Non-Negotiable Quality Rules
- Use deterministic, well-defined reward checks or LLM judges.
- Avoid best-effort deterministic heuristics such as keyword style checks except as an explicit last resort with user sign-off.
- Make environments self-contained after install. Do not require users to run background servers before
load_environment().
- Manage external resources inside the environment lifecycle.
- Validate required secrets in
load_environment() via vf.ensure_keys(...).
- Surface feature limits directly. Do not ship hacky workarounds without explicit user approval.
Verification Gate
Run these before claiming completion:
prime env install my-env
prime eval run my-env -m openai/gpt-4.1-mini -n 5
prime eval run my-env -m openai/gpt-4.1-mini -n 50 -r 1 -s
If multi-turn or tool-heavy, also run with higher rollouts:
prime eval run my-env -m openai/gpt-4.1-mini -n 30 -r 3 -s
For repo example environments, also use the package-install path when packaging or dependencies changed:
uv run pytest tests/test_envs.py -k my_env -vv
Publish Gate Before Large Evals Or Training
- After smoke tests pass and behavior is stable, recommend pushing to Hub before large evals or RL training.

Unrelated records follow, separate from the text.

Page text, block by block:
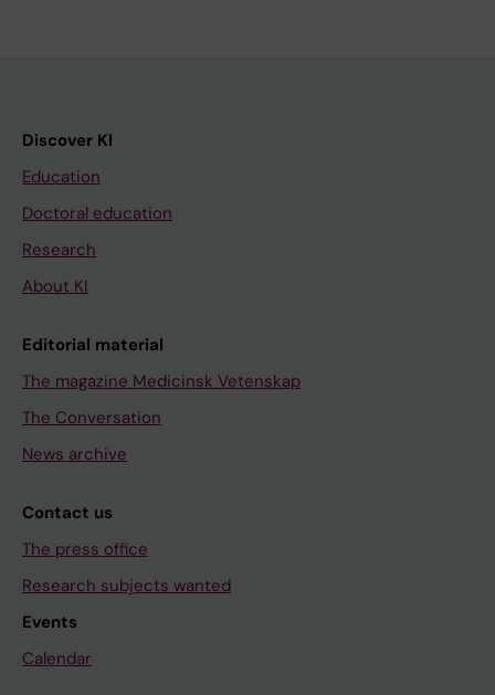
Discover KI
Education
Doctoral education
Research
About KI
Editorial material
The magazine Medicinsk Vetenskap
The Conversation
News archive
Contact us
The press office
Research subjects wanted
Events
Calendar
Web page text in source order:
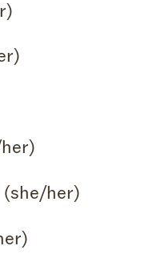
(she/her)
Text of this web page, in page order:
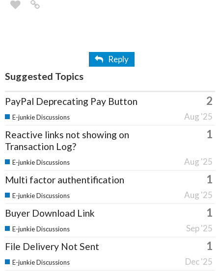
Reply
Suggested Topics
PayPal Deprecating Pay Button 2
Aug '25
E-junkie Discussions
Reactive links not showing on
Transaction Log?
1
Aug '25
E-junkie Discussions
Multi factor authentification 1
Aug '25
E-junkie Discussions
Buyer Download Link 1
Sep '25
E-junkie Discussions
File Delivery Not Sent 1
Dec '25
E-junkie Discussions
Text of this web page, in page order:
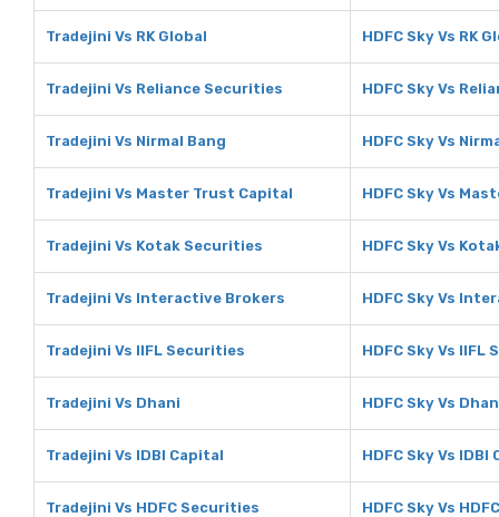
Tradejini Vs RK Global HDFC Sky Vs RK
Tradejini Vs Reliance Securities HDFC Sky Vs
Tradejini Vs Nirmal Bang HDFC Sky Vs
Tradejini Vs Master Trust Capital HDFC Sky Vs
Tradejini Vs Kotak Securities HDFC Sky Vs
Tradejini Vs Interactive Brokers HDFC Sky Vs
Tradejini Vs IIFL Securities HDFC Sky Vs IIFL
Tradejini Vs Dhani HDFC Sky Vs
Tradejini Vs IDBI Capital HDFC Sky Vs IDBI
Tradejini Vs HDFC Securities HDFC Sky Vs
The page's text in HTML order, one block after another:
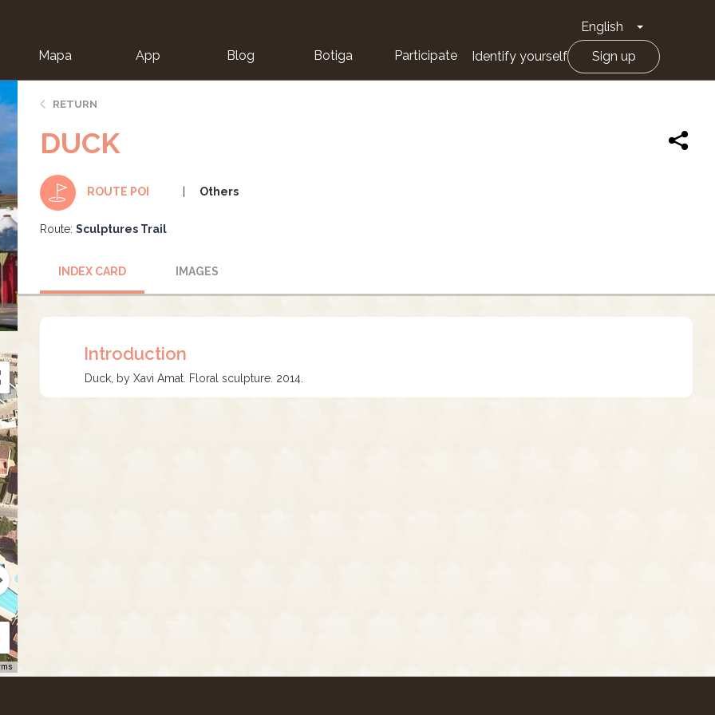
English Toggle
Mapa App Blog Botiga Participate Identify yourself Sign up
RETURN
DUCK
ROUTE POI Others
Route: Sculptures Trail
INDEX CARD IMAGES
Introduction
Duck, by Xavi Amat. Floral sculpture. 2014.
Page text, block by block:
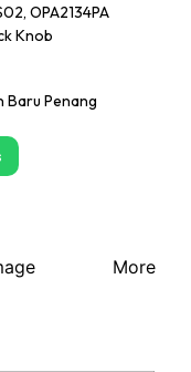
OPA2134PA
Knob
Baru Penang
More
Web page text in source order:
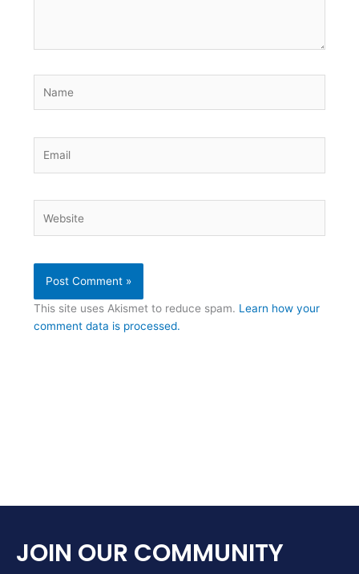
This site uses Akismet to reduce spam. Learn how your
comment data is processed.
JOIN OUR COMMUNITY
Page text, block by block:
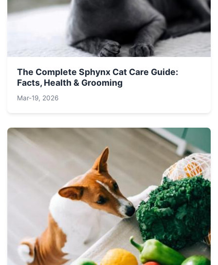
The Complete Sphynx Cat Care Guide:
Facts, Health & Grooming
Mar-19, 2026
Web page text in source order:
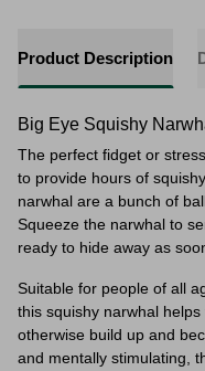
Product Description
Big Eye Squishy
The perfect fidget or
to provide hours of
narwhal are a bunch of
Squeeze the narwhal to
ready to hide away as
Suitable for people of all
this squishy narwhal
otherwise build up and
and mentally stimulating,
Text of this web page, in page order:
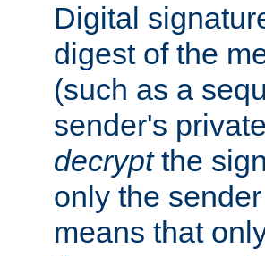
Digital
digest of the
(such as a
sender's
decryptthe
only the
means that
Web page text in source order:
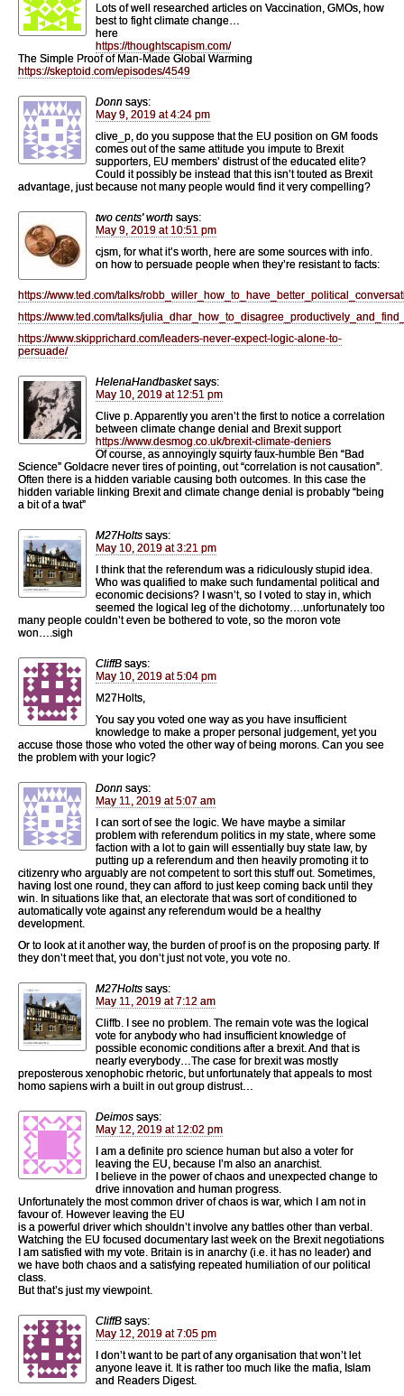
Lots of well researched articles on Vaccination, GMOs, how
best to fight climate change…
here
https://thoughtscapism.com/
The Simple Proof of Man-Made Global Warming
https://skeptoid.com/episodes/4549
Donn says:
May 9, 2019 at 4:24 pm
clive_p, do you suppose that the EU position on GM foods
comes out of the same attitude you impute to Brexit
supporters, EU members’ distrust of the educated elite?
Could it possibly be instead that this isn’t touted as Brexit
advantage, just because not many people would find it very compelling?
two cents' worth says:
May 9, 2019 at 10:51 pm
cjsm, for what it’s worth, here are some sources with info.
on how to persuade people when they’re resistant to facts:
https://www.ted.com/talks/
https://www.ted.com/talks/
https://www.skipprichard.com/leaders-never-expect-logic-alone-to-
persuade/
HelenaHandbasket says:
May 10, 2019 at 12:51 pm
Clive p. Apparently you aren’t the first to notice a correlation
between climate change denial and Brexit support
https://www.desmog.co.uk/brexit-climate-deniers
Of course, as annoyingly squirty faux-humble Ben “Bad
Science” Goldacre never tires of pointing, out “correlation is not causation”.
Often there is a hidden variable causing both outcomes. In this case the
hidden variable linking Brexit and climate change denial is probably “being
a bit of a twat”
M27Holts says:
May 10, 2019 at 3:21 pm
I think that the referendum was a ridiculously stupid idea.
Who was qualified to make such fundamental political and
economic decisions? I wasn’t, so I voted to stay in, which
seemed the logical leg of the dichotomy….unfortunately too
many people couldn’t even be bothered to vote, so the moron vote
won….sigh
CliffB says:
May 10, 2019 at 5:04 pm
M27Holts,
You say you voted one way as you have insufficient
knowledge to make a proper personal judgement, yet you
accuse those those who voted the other way of being morons. Can you see
the problem with your logic?
Donn says:
May 11, 2019 at 5:07 am
I can sort of see the logic. We have maybe a similar
problem with referendum politics in my state, where some
faction with a lot to gain will essentially buy state law, by
putting up a referendum and then heavily promoting it to
citizenry who arguably are not competent to sort this stuff out. Sometimes,
having lost one round, they can afford to just keep coming back until they
win. In situations like that, an electorate that was sort of conditioned to
automatically vote against any referendum would be a healthy
development.
Or to look at it another way, the burden of proof is on the proposing party. If
they don’t meet that, you don’t just not vote, you vote no.
M27Holts says:
May 11, 2019 at 7:12 am
Cliffb. I see no problem. The remain vote was the logical
vote for anybody who had insufficient knowledge of
possible economic conditions after a brexit. And that is
nearly everybody…The case for brexit was mostly
preposterous xenophobic rhetoric, but unfortunately that appeals to most
homo sapiens wirh a built in out group distrust…
Deimos says:
May 12, 2019 at 12:02 pm
I am a definite pro science human but also a voter for
leaving the EU, because I’m also an anarchist.
I believe in the power of chaos and unexpected change to
drive innovation and human progress.
Unfortunately the most common driver of chaos is war, which I am not in
favour of. However leaving the EU
is a powerful driver which shouldn’t involve any battles other than verbal.
Watching the EU focused documentary last week on the Brexit negotiations
I am satisfied with my vote. Britain is in anarchy (i.e. it has no leader) and
we have both chaos and a satisfying repeated humiliation of our political
class.
But that’s just my viewpoint.
CliffB says:
May 12, 2019 at 7:05 pm
I don’t want to be part of any organisation that won’t let
anyone leave it. It is rather too much like the mafia, Islam
and Readers Digest.
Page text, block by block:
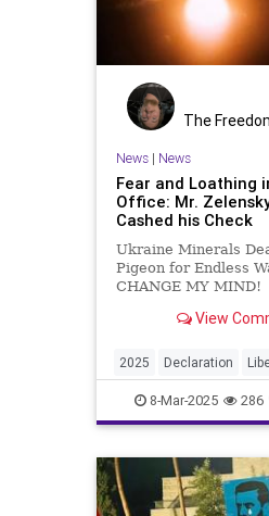
The
News| News
Fear and Loathing
Office: Mr.
Cashed his Check
Ukraine Minerals
Pigeon for Endless
CHANGE MY MIND!
View
2025 Declaration
Mineral Nuclear
Trump WW3 WWIII
Zelensky
8-Mar-2025 286
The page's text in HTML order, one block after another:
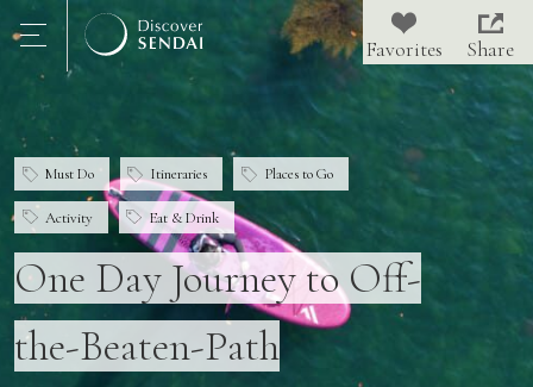
Must Do Itineraries Places to Go
Activity Eat & Drink
One Day Journey to Off-
the-Beaten-Path
Share
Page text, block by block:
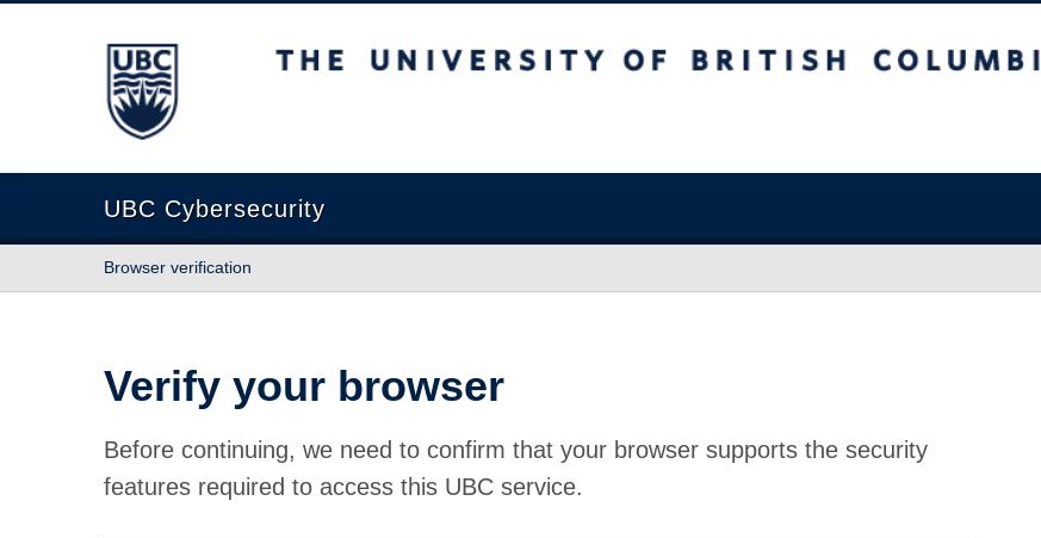
The University of British Columbia
UBC Cybersecurity
Browser verification
Verify your browser
Before continuing, we need to confirm that your browser supports the security
features required to access this UBC service.
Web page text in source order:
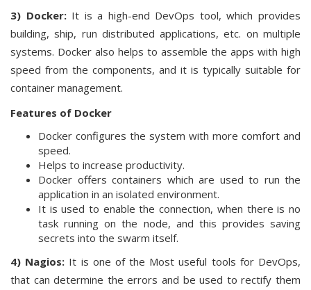
3) Docker:It is a high-end DevOps tool, which provides
building, ship, run distributed applications, etc. on multiple
systems. Docker also helps to assemble the apps with high
speed from the components, and it is typically suitable for
container management.
Features of Docker
Docker configures the system with more comfort and
speed.
Helps to increase productivity.
Docker offers containers which are used to run the
application in an isolated environment.
It is used to enable the connection, when there is no
task running on the node, and this provides saving
secrets into the swarm itself.
4) Nagios: It is one of the Most useful tools for DevOps,
that can determine the errors and be used to rectify them
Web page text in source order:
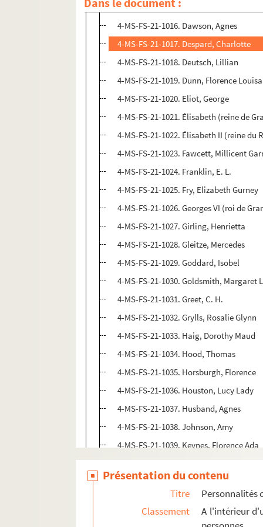
4-MS-FS-21-1015. Corelli, Marie
4-MS-FS-21-1016. Dawson, Agnes
4-MS-FS-21-1017. Despard, Charlotte
4-MS-FS-21-1018. Deutsch, Lillian
4-MS-FS-21-1019. Dunn, Florence Louisa
4-MS-FS-21-1020. Eliot, George
4-MS-FS-21-1021. Élisabeth (reine de
4-MS-FS-21-1022. Élisabeth II (reine du
4-MS-FS-21-1023. Fawcett, Millicent
4-MS-FS-21-1024. Franklin, E. L.
4-MS-FS-21-1025. Fry, Elizabeth Gurney
4-MS-FS-21-1026. Georges VI (roi de
4-MS-FS-21-1027. Girling, Henrietta
4-MS-FS-21-1028. Gleitze, Mercedes
4-MS-FS-21-1029. Goddard, Isobel
4-MS-FS-21-1030. Goldsmith, Margaret
4-MS-FS-21-1031. Greet, C. H.
4-MS-FS-21-1032. Grylls, Rosalie Glynn
4-MS-FS-21-1033. Haig, Dorothy Maud
4-MS-FS-21-1034. Hood, Thomas
4-MS-FS-21-1035. Horsburgh, Florence
4-MS-FS-21-1036. Houston, Lucy Lady
4-MS-FS-21-1037. Husband, Agnes
4-MS-FS-21-1038. Johnson, Amy
4-MS-FS-21-1039. Keynes, Florence Ada
8-MS-FS-21-0030. Lawrence, Susan
4-MS-FS-21-1040. Lloyd George,
4-MS-FS-21-1041. Lloyd George, Megan
4-MS-FS-21-1042. Lowe, Eveline Mary
Présentation du contenu
Titre
Personnalités
Classement
A l'intérieur
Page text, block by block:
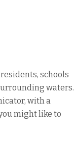
schools
waters.
with a
might like to
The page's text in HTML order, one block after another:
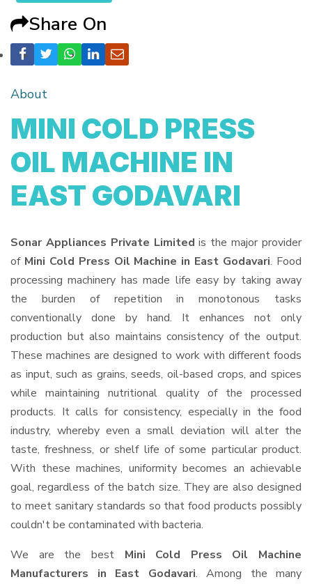
Share On
About
MINI COLD PRESS
OIL MACHINE IN
EAST GODAVARI
Sonar Appliances Private Limited is the major provider
of Mini Cold Press Oil Machine in East Godavari. Food
processing machinery has made life easy by taking away
the burden of repetition in monotonous tasks
conventionally done by hand. It enhances not only
production but also maintains consistency of the output.
These machines are designed to work with different foods
as input, such as grains, seeds, oil-based crops, and spices
while maintaining nutritional quality of the processed
products. It calls for consistency, especially in the food
industry, whereby even a small deviation will alter the
taste, freshness, or shelf life of some particular product.
With these machines, uniformity becomes an achievable
goal, regardless of the batch size. They are also designed
to meet sanitary standards so that food products possibly
couldn't be contaminated with bacteria.
We are the best Mini Cold Press Oil Machine
Manufacturers in East Godavari. Among the many

- Ask the user explicitly whether visibility should be
PUBLIC or PRIVATE.
- Use:
prime env push my-env --visibility PUBLIC
or
prime env push my-env --visibility PRIVATE
- For hosted or large-scale workflows, prefer running with the Hub slug after push:
prime eval run owner/my-env -m openai/gpt-4.1-mini -n 200 -r 3 -s
Synthetic Data
- Ask users for preferences on which LLMs to use for synthetic data generation and curation before implementation.
- Prefer generating synthetic data from raw source documents whenever possible instead of relying only on hand-authored prompts.
- Use LLM orchestration (planner/generator/validator loops) to improve sample quality and diversity.
- Use back-translation: start from complete materials and decompose them into incomplete tasks, criteria, or partial artifacts that the model must reconstruct.
- Use fan-out subtopic sampling from LLMs to expand coverage and avoid overfitting to a narrow slice of the domain.
Deliverable Format
Report:
- Environment ID and path.
- Exact install and eval commands used.
- Port-equivalence notes if migrated.
- Any unresolved user decisions that block strict fidelity.